- Collected data entries -
-- Opening Marker --
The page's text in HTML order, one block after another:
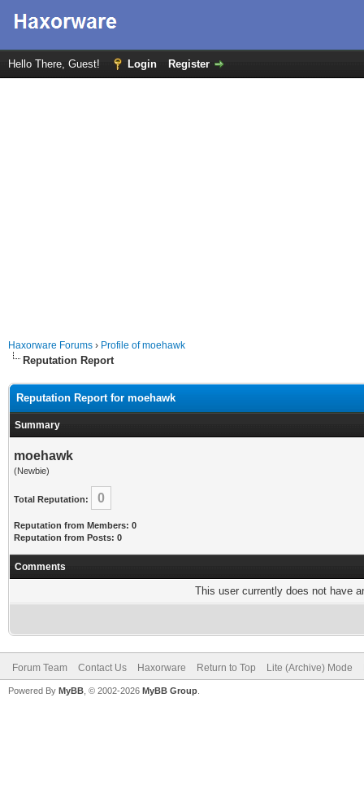
Hello There, Guest! Login Register
Haxorware Forums › Profile of moehawk
Reputation Report
Reputation Report for moehawk
Summary
moehawk
(Newbie)
Total Reputation: 0
Reputation from Members: 0
Reputation from Posts: 0
Comments
This user currently does not have
Forum Team Contact Us Haxorware Return to Top Lite (Archive) Mode
Powered By MyBB , © 2002-2026 MyBB Group
-- Closing Marker --
- Task brief -
Exactly the lines from the one containing "This user currently does not have" through the end of the entries above must be output, and no others.

- Response below -
This user currently does not have
Forum Team Contact Us Haxorware Return to Top Lite (Archive) Mode
Powered By MyBB , © 2002-2026 MyBB Group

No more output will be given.